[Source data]
────────

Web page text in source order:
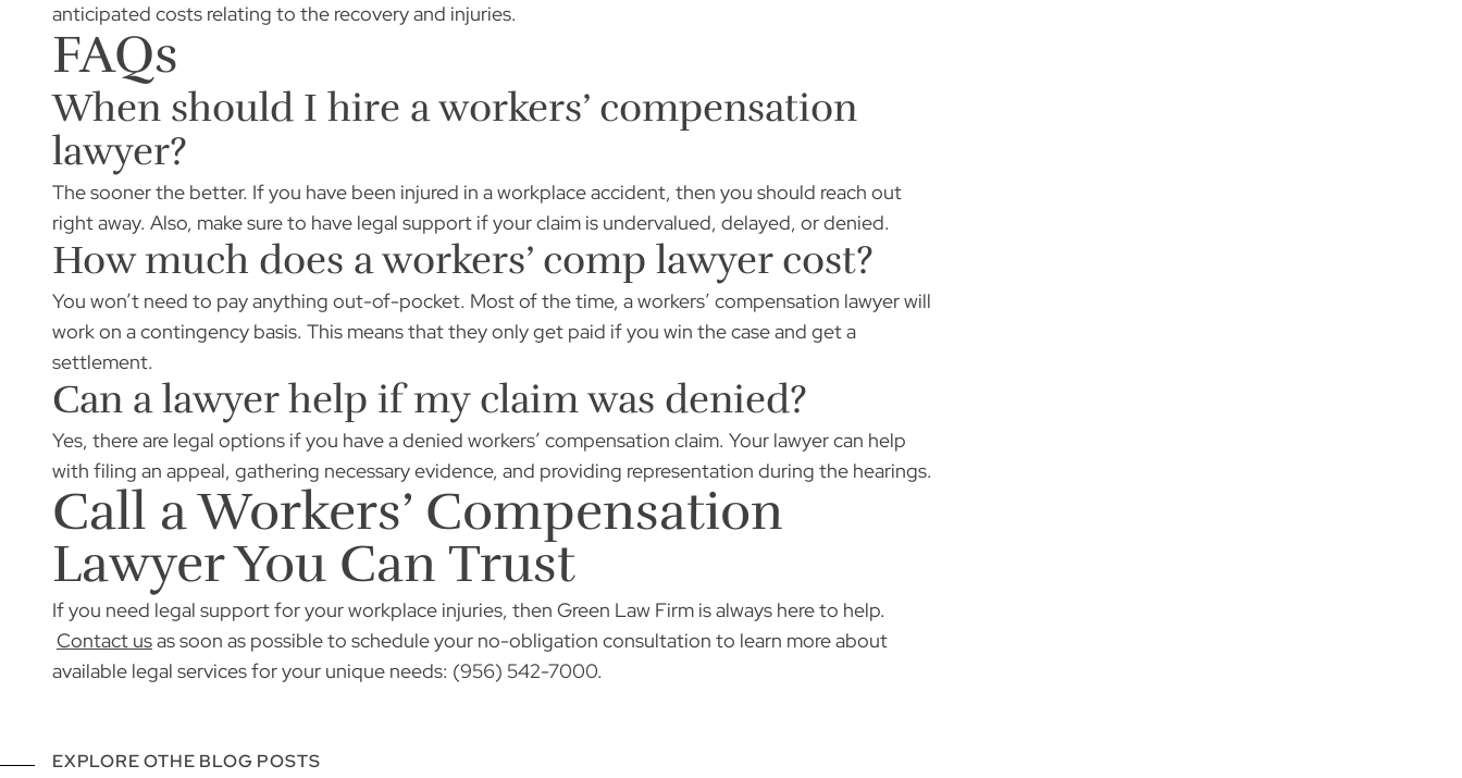
anticipated costs relating to the recovery and injuries.
FAQs
When should I hire a workers’ compensation
lawyer?
The sooner the better. If you have been injured in a workplace accident, then you should reach out
right away. Also, make sure to have legal support if your claim is undervalued, delayed, or denied.
How much does a workers’ comp lawyer cost?
You won’t need to pay anything out-of-pocket. Most of the time, a workers’ compensation lawyer will
work on a contingency basis. This means that they only get paid if you win the case and get a
settlement.
Can a lawyer help if my claim was denied?
Yes, there are legal options if you have a denied workers’ compensation claim. Your lawyer can help
with filing an appeal, gathering necessary evidence, and providing representation during the hearings.
Call a Workers’ Compensation
Lawyer You Can Trust
If you need legal support for your workplace injuries, then Green Law Firm is always here to help.
Contact usas soon as possible to schedule your no-obligation consultation to learn more about
available legal services for your unique needs: (956) 542-7000.
EXPLORE OTHE BLOG POSTS
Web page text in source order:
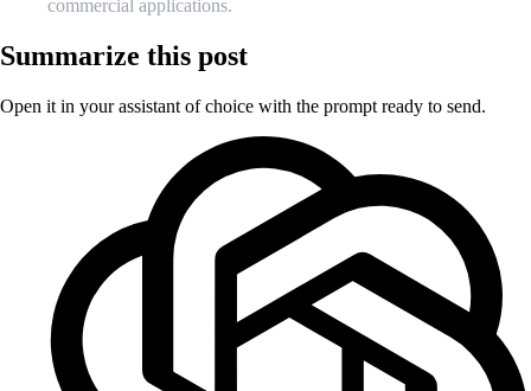
commercial applications.
Summarize this post
Open it in your assistant of choice with the prompt ready to send.
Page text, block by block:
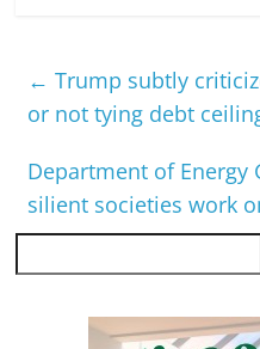
← Trump subtly
or not tying debt
Department of Energy
silient societies work
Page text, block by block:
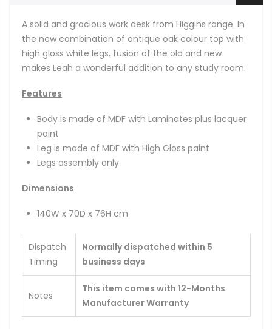
A solid and gracious work desk from Higgins range. In
the new combination of antique oak colour top with
high gloss white legs, fusion of the old and new
makes Leah a wonderful addition to any study room.
Features
Body is made of MDF with Laminates plus lacquer
paint
Leg is made of MDF with High Gloss paint
Legs assembly only
Dimensions
140W x 70D x 76H cm
Dispatch
Timing
Normally dispatched within 5
business days
Notes
This item comes with 12-Months
Manufacturer Warranty
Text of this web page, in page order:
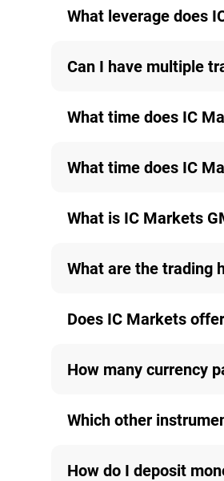
What leverage does
Can I have multiple
What time does IC
What time does IC
What is IC Markets
What are the trading
Does IC Markets
How many currency
Which other
How do I deposit
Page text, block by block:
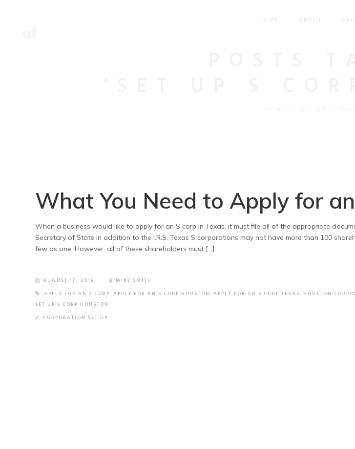
HOME ABOUT
What You Need to Apply for
When a business would like to apply for an S corp in Texas, it must file all of the appropriate
Secretary of State in addition to the I.R.S. Texas S corporations may not have more than 100
few as one. However, all of these shareholders must […]
AUGUST 17, 2016
MIKE SMITH
APPLY FOR AN S CORP, APPLY FOR AN S CORP HOUSTON, APPLY FOR AN S CORP TEXAS, HOUSTON
SET UP S CORP HOUSTON
CORPORATION SET UP
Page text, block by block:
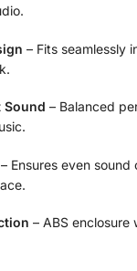
– Fits seamlessly
Sound – Balanced
– Ensures even sound
– ABS enclosure
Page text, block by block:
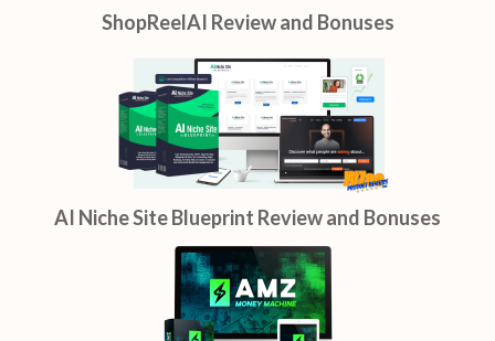
ShopReelAI Review and Bonuses
AI Niche Site Blueprint Review and Bonuses
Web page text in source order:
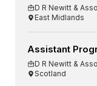
D R Newitt &
East Midlands
Assistant
D R Newitt &
Scotland
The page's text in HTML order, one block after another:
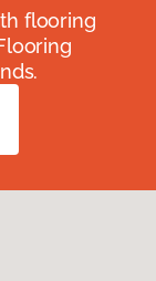
flooring
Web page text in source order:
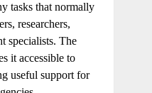
tasks that normally
researchers,
specialists. The
it accessible to
useful support for
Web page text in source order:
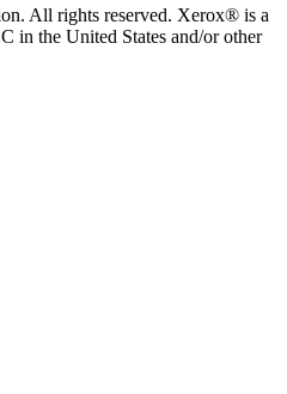
All rights reserved. Xerox® is a
in the United States and/or other
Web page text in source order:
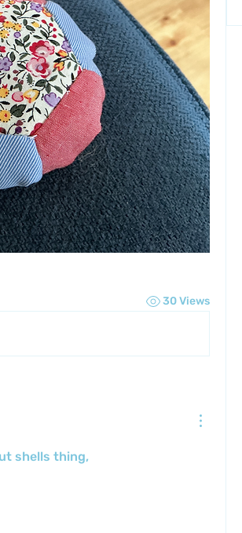
30 Views
shells thing,
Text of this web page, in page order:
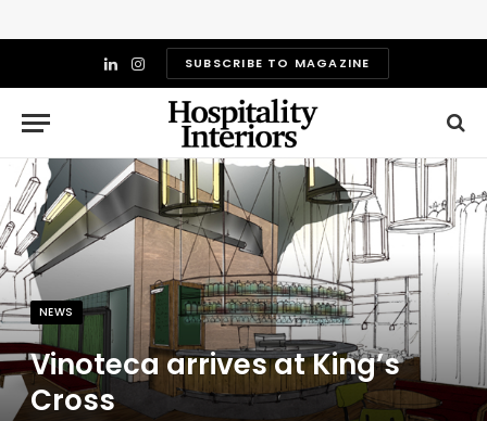
LinkedIn
InstagramSUBSCRIBE TO MAGAZINE
NEWS
Vinoteca arrives at King’s
Cross
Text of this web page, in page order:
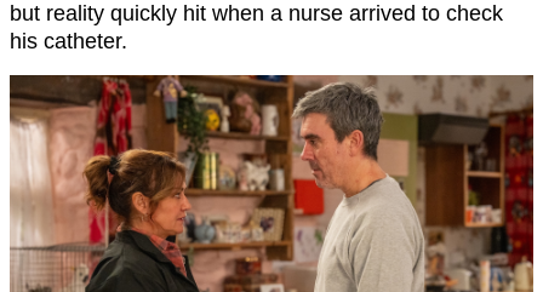
but reality quickly hit when a nurse arrived to check
his catheter.

────────

-- WHAT TO WORK ON --
If a record holds a picture, drop the picture and return the rest of it exactly.

-- RESPONSE TO THIS EXERCISE --
Web page text in source order:
anticipated costs relating to the recovery and injuries.
FAQs
When should I hire a workers’ compensation
lawyer?
The sooner the better. If you have been injured in a workplace accident, then you should reach out
right away. Also, make sure to have legal support if your claim is undervalued, delayed, or denied.
How much does a workers’ comp lawyer cost?
You won’t need to pay anything out-of-pocket. Most of the time, a workers’ compensation lawyer will
work on a contingency basis. This means that they only get paid if you win the case and get a
settlement.
Can a lawyer help if my claim was denied?
Yes, there are legal options if you have a denied workers’ compensation claim. Your lawyer can help
with filing an appeal, gathering necessary evidence, and providing representation during the hearings.
Call a Workers’ Compensation
Lawyer You Can Trust
If you need legal support for your workplace injuries, then Green Law Firm is always here to help.
Contact usas soon as possible to schedule your no-obligation consultation to learn more about
available legal services for your unique needs: (956) 542-7000.
EXPLORE OTHE BLOG POSTS
Web page text in source order:
commercial applications.
Summarize this post
Open it in your assistant of choice with the prompt ready to send.
Page text, block by block:
← Trump subtly
or not tying debt
Department of Energy
silient societies work
Page text, block by block:
A solid and gracious work desk from Higgins range. In
the new combination of antique oak colour top with
high gloss white legs, fusion of the old and new
makes Leah a wonderful addition to any study room.
Features
Body is made of MDF with Laminates plus lacquer
paint
Leg is made of MDF with High Gloss paint
Legs assembly only
Dimensions
140W x 70D x 76H cm
Dispatch
Timing
Normally dispatched within 5
business days
Notes
This item comes with 12-Months
Manufacturer Warranty
Text of this web page, in page order:
What leverage does
Can I have multiple
What time does IC
What time does IC
What is IC Markets
What are the trading
Does IC Markets
How many currency
Which other
How do I deposit
Page text, block by block:
HOME ABOUT
What You Need to Apply for
When a business would like to apply for an S corp in Texas, it must file all of the appropriate
Secretary of State in addition to the I.R.S. Texas S corporations may not have more than 100
few as one. However, all of these shareholders must […]
AUGUST 17, 2016
MIKE SMITH
APPLY FOR AN S CORP, APPLY FOR AN S CORP HOUSTON, APPLY FOR AN S CORP TEXAS, HOUSTON
SET UP S CORP HOUSTON
CORPORATION SET UP
Page text, block by block:
– Fits seamlessly
Sound – Balanced
– Ensures even sound
– ABS enclosure
Page text, block by block:
ShopReelAI Review and Bonuses
AI Niche Site Blueprint Review and Bonuses
Web page text in source order:
D R Newitt &
East Midlands
Assistant
D R Newitt &
Scotland
The page's text in HTML order, one block after another:
flooring
Web page text in source order:
tasks that normally
researchers,
specialists. The
it accessible to
useful support for
Web page text in source order:
All rights reserved. Xerox® is a
in the United States and/or other
Web page text in source order:
30 Views
shells thing,
Text of this web page, in page order:
LinkedIn
InstagramSUBSCRIBE TO MAGAZINE
NEWS
Vinoteca arrives at King’s
Cross
Text of this web page, in page order:
but reality quickly hit when a nurse arrived to check
his catheter.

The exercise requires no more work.